Retype only the lines running from the beginning of the entries below to the line with "artisynth.demos.fem.ScalarElementFieldDemo (172, 165)", both included. Do not include pictures.

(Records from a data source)
============================================================
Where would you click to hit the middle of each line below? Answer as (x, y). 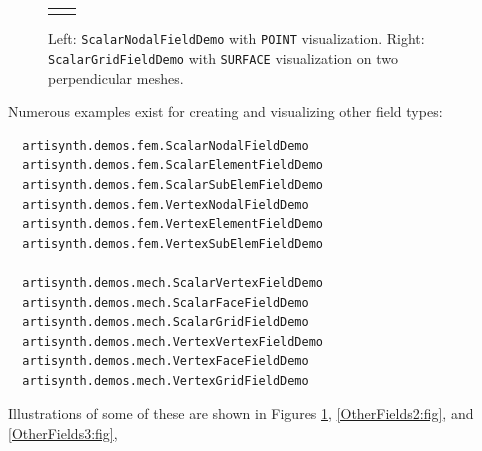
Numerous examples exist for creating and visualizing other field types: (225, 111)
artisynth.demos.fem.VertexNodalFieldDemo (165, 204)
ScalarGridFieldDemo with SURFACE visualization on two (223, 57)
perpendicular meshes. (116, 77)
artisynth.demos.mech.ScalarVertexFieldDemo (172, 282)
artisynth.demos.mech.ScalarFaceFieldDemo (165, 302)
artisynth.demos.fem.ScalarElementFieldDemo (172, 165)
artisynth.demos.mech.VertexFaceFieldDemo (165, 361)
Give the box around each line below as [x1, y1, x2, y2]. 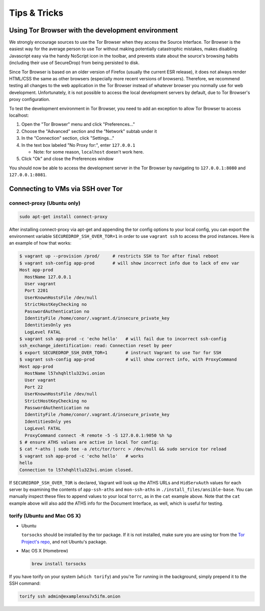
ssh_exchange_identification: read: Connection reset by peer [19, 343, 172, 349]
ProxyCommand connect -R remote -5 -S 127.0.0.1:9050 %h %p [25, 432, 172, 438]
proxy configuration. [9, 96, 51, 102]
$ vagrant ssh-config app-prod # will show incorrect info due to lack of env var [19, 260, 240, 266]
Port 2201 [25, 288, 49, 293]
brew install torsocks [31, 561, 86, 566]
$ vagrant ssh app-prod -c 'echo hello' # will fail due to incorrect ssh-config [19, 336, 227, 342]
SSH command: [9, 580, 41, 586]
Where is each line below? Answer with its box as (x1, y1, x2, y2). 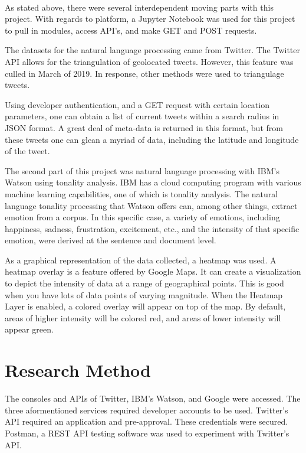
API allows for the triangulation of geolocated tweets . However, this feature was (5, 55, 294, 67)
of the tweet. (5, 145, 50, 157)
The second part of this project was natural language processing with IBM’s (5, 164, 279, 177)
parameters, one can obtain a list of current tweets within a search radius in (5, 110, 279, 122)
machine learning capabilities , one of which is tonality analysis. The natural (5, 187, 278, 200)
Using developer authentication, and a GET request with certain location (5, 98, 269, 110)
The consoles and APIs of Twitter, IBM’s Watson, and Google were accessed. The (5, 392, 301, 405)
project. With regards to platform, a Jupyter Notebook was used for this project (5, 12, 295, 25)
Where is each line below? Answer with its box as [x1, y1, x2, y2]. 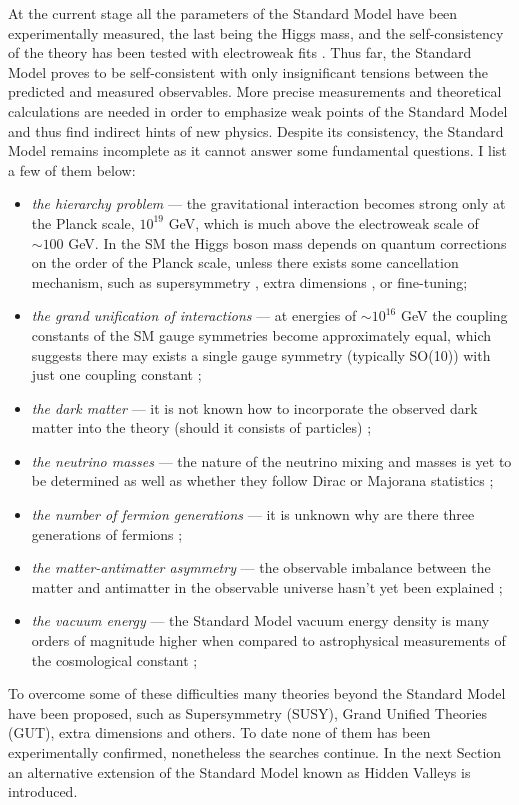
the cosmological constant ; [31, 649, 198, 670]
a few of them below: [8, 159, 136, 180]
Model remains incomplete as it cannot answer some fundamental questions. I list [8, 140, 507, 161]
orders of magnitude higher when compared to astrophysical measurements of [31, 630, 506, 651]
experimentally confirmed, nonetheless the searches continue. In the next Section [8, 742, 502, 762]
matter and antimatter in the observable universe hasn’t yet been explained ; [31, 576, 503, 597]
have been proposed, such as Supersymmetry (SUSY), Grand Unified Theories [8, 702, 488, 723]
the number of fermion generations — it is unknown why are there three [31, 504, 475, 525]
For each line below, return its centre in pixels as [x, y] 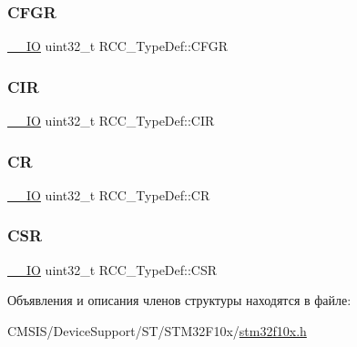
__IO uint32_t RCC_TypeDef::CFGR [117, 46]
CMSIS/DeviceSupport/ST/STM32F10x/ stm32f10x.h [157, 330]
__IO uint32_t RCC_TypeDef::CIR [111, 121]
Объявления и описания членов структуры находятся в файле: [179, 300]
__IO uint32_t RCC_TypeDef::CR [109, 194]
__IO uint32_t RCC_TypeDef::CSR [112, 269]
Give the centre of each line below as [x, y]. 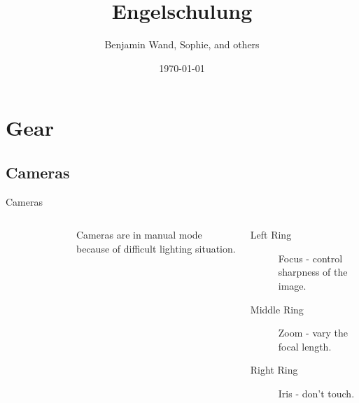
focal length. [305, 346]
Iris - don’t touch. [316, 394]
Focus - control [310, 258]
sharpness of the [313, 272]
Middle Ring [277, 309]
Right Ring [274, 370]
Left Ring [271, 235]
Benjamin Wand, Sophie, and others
============================================================
**Response to the task:**
Where would you click to hit the middle of each line below? Answer as (x, y). 
Numerous examples exist for creating and visualizing other field types: (225, 111)
artisynth.demos.fem.VertexNodalFieldDemo (165, 204)
ScalarGridFieldDemo with SURFACE visualization on two (223, 57)
perpendicular meshes. (116, 77)
artisynth.demos.mech.ScalarVertexFieldDemo (172, 282)
artisynth.demos.mech.ScalarFaceFieldDemo (165, 302)
artisynth.demos.fem.ScalarElementFieldDemo (172, 165)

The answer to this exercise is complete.